Requirement
Leave out all pictures while repeating the records exactly and completely.
** Records shown follows **
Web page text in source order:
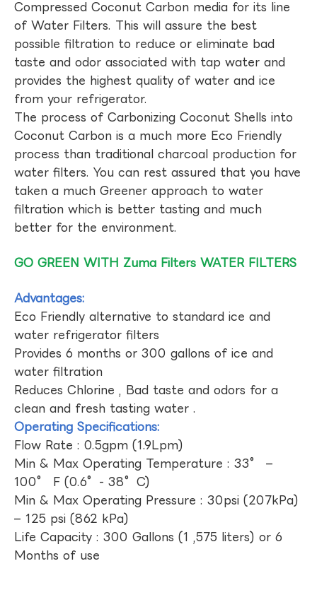
Compressed Coconut Carbon media for its line
of Water Filters. This will assure the best
possible filtration to reduce or eliminate bad
taste and odor associated with tap water and
provides the highest quality of water and ice
from your refrigerator.
The process of Carbonizing Coconut Shells into
Coconut Carbon is a much more Eco Friendly
process than traditional charcoal production for
water filters. You can rest assured that you have
taken a much Greener approach to water
filtration which is better tasting and much
better for the environment.
GO GREEN WITH Zuma Filters WATER FILTERS
Advantages:
Eco Friendly alternative to standard ice and
water refrigerator filters
Provides 6 months or 300 gallons of ice and
water filtration
Reduces Chlorine , Bad taste and odors for a
clean and fresh tasting water .
Operating Specifications:
Flow Rate : 0.5gpm (1.9Lpm)
Min & Max Operating Temperature : 33° –
100° F (0.6°- 38°C)
Min & Max Operating Pressure : 30psi (207kPa)
– 125 psi (862 kPa)
Life Capacity : 300 Gallons (1 ,575 liters) or 6
Months of use
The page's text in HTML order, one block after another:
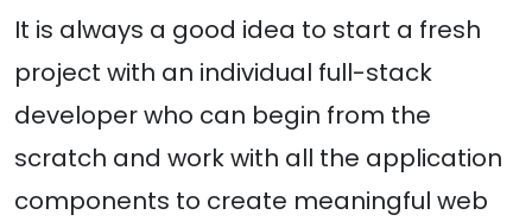
It is always a good idea to start a fresh
project with an individual full-stack
developer who can begin from the
scratch and work with all the application
components to create meaningful web
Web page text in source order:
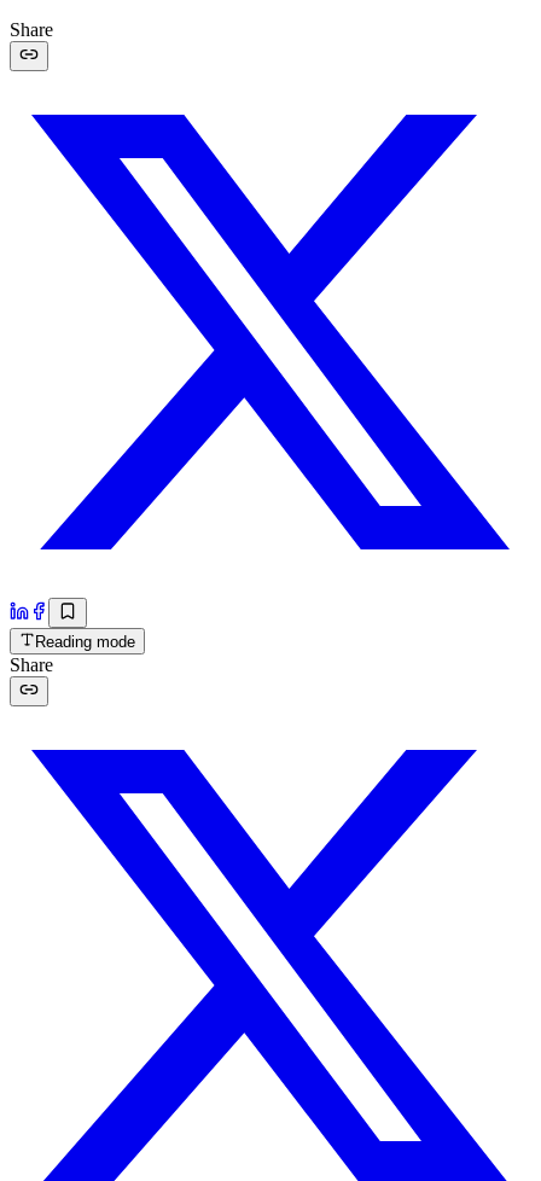
Share
Reading mode
Share
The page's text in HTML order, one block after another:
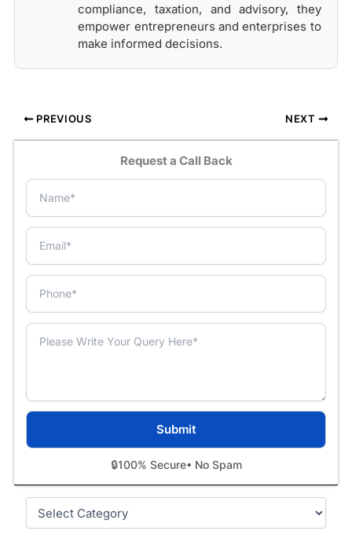
compliance, taxation, and advisory, they
empower entrepreneurs and enterprises to
make informed decisions.
PREVIOUS NEXT
Request a Call Back
🔒100% Secure• No Spam
Categories
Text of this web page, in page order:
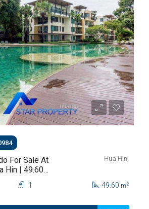
For Sale At
Hin | 49.60
Hua Hin,
1 49.60 m2
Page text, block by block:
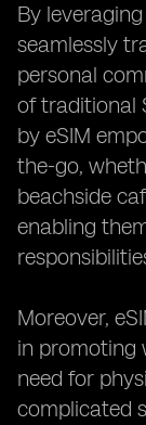
By
seamlessly
personal
of traditional
by eSIM
the-go,
beachside
enabling
Moreover,
in promoting
need for
complicated
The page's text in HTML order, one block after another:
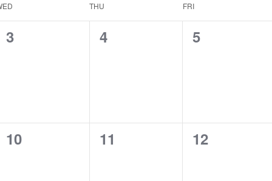
THU FRI
0
3
0
4
0
5
0
10
0
11
0
12
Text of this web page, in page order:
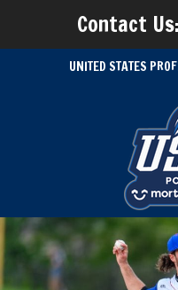
Contact
UNITED STATES
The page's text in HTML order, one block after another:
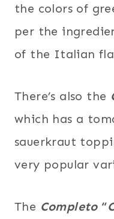
the colors of
per the
of the Italian
There’s also the
which has a
sauerkraut
very popular
The Completo“
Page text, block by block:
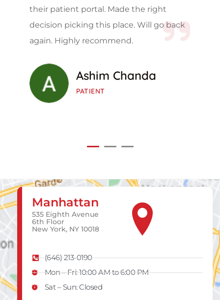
** End of Records shown **
Finished task
Web page text in source order:
Compressed Coconut Carbon media for its line
of Water Filters. This will assure the best
possible filtration to reduce or eliminate bad
taste and odor associated with tap water and
provides the highest quality of water and ice
from your refrigerator.
The process of Carbonizing Coconut Shells into
Coconut Carbon is a much more Eco Friendly
process than traditional charcoal production for
water filters. You can rest assured that you have
taken a much Greener approach to water
filtration which is better tasting and much
better for the environment.
GO GREEN WITH Zuma Filters WATER FILTERS
Advantages:
Eco Friendly alternative to standard ice and
water refrigerator filters
Provides 6 months or 300 gallons of ice and
water filtration
Reduces Chlorine , Bad taste and odors for a
clean and fresh tasting water .
Operating Specifications:
Flow Rate : 0.5gpm (1.9Lpm)
Min & Max Operating Temperature : 33° –
100° F (0.6°- 38°C)
Min & Max Operating Pressure : 30psi (207kPa)
– 125 psi (862 kPa)
Life Capacity : 300 Gallons (1 ,575 liters) or 6
Months of use
The page's text in HTML order, one block after another:
It is always a good idea to start a fresh
project with an individual full-stack
developer who can begin from the
scratch and work with all the application
components to create meaningful web
Web page text in source order:
Share
Reading mode
Share
The page's text in HTML order, one block after another:
compliance, taxation, and advisory, they
empower entrepreneurs and enterprises to
make informed decisions.
PREVIOUS NEXT
Request a Call Back
🔒100% Secure• No Spam
Categories
Text of this web page, in page order:
For Sale At
Hin | 49.60
Hua Hin,
1 49.60 m2
Page text, block by block:
By
seamlessly
personal
of traditional
by eSIM
the-go,
beachside
enabling
Moreover,
in promoting
need for
complicated
The page's text in HTML order, one block after another:
THU FRI
0
3
0
4
0
5
0
10
0
11
0
12
Text of this web page, in page order:
Contact
UNITED STATES
The page's text in HTML order, one block after another:
the colors of
per the
of the Italian
There’s also the
which has a
sauerkraut
very popular
The Completo“
Page text, block by block:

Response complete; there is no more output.